Exercise requirements :: Transcribe the stretch of entries below from the line with "caso de SGD, es" through the line with "de quien mediará", exactly and with both ends included; leave out all other lines.

Entries provided ::
________________

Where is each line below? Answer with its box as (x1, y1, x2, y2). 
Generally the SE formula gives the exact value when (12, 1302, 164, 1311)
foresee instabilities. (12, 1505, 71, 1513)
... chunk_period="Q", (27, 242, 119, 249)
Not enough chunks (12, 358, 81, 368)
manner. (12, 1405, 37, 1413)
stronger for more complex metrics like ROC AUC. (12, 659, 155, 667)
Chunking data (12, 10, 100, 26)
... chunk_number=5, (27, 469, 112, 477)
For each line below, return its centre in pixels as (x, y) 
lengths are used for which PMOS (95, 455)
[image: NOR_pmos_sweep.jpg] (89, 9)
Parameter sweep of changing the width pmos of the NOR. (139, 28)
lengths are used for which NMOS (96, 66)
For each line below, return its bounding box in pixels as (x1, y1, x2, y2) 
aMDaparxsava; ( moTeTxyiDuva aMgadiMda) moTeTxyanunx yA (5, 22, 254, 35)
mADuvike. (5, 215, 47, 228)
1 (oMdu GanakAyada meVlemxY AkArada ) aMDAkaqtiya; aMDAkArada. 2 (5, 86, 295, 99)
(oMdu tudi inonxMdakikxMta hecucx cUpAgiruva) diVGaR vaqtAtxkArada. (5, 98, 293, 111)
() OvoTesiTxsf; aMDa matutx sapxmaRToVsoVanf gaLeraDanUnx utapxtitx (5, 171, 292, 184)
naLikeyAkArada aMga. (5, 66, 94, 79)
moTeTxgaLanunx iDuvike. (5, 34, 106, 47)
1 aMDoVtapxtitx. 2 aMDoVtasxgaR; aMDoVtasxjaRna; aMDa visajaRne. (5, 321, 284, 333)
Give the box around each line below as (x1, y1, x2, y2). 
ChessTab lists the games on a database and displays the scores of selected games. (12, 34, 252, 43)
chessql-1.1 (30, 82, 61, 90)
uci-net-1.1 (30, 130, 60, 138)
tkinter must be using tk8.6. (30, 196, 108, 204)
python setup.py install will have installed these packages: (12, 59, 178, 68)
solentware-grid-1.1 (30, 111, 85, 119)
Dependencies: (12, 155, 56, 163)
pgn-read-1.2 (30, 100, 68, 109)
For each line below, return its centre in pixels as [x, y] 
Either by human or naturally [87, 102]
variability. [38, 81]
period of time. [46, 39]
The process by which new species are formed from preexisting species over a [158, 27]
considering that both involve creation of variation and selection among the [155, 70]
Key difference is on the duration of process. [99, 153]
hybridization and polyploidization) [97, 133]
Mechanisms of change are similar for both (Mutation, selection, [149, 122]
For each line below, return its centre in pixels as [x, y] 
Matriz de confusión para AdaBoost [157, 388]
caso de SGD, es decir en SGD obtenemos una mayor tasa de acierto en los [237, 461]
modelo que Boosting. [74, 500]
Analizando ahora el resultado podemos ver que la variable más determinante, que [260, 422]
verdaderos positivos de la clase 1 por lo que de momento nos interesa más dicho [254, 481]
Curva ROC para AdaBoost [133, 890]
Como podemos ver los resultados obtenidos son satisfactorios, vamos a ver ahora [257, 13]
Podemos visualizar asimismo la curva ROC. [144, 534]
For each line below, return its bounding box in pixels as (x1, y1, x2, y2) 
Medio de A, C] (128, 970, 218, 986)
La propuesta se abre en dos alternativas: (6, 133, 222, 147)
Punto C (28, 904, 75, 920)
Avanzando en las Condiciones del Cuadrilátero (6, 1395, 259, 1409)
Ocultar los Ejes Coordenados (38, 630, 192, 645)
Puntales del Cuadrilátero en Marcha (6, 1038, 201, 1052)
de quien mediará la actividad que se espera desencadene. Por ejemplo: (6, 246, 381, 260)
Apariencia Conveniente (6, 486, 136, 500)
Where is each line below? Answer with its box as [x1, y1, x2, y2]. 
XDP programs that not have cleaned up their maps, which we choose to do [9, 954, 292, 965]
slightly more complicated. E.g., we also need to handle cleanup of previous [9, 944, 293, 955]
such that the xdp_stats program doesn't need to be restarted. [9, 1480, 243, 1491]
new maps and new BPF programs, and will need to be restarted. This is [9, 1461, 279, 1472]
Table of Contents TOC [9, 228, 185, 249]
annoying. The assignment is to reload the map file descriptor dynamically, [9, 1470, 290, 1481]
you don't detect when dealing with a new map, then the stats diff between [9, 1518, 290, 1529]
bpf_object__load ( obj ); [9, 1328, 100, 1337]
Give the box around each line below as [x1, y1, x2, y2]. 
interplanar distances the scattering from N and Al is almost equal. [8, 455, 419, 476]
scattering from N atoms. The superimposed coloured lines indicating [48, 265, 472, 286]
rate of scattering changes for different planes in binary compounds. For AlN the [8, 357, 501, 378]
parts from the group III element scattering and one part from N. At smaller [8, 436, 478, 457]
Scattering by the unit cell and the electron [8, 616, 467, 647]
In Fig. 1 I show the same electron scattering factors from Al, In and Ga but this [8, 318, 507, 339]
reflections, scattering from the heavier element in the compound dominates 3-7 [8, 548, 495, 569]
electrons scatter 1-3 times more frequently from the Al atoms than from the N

________________

Written response ::
caso de SGD, es decir en SGD obtenemos una mayor tasa de acierto en los [237, 461]
modelo que Boosting. [74, 500]
Analizando ahora el resultado podemos ver que la variable más determinante, que [260, 422]
verdaderos positivos de la clase 1 por lo que de momento nos interesa más dicho [254, 481]
Curva ROC para AdaBoost [133, 890]
Como podemos ver los resultados obtenidos son satisfactorios, vamos a ver ahora [257, 13]
Podemos visualizar asimismo la curva ROC. [144, 534]
For each line below, return its bounding box in pixels as (x1, y1, x2, y2) 
Medio de A, C] (128, 970, 218, 986)
La propuesta se abre en dos alternativas: (6, 133, 222, 147)
Punto C (28, 904, 75, 920)
Avanzando en las Condiciones del Cuadrilátero (6, 1395, 259, 1409)
Ocultar los Ejes Coordenados (38, 630, 192, 645)
Puntales del Cuadrilátero en Marcha (6, 1038, 201, 1052)
de quien mediará la actividad que se espera desencadene. Por ejemplo: (6, 246, 381, 260)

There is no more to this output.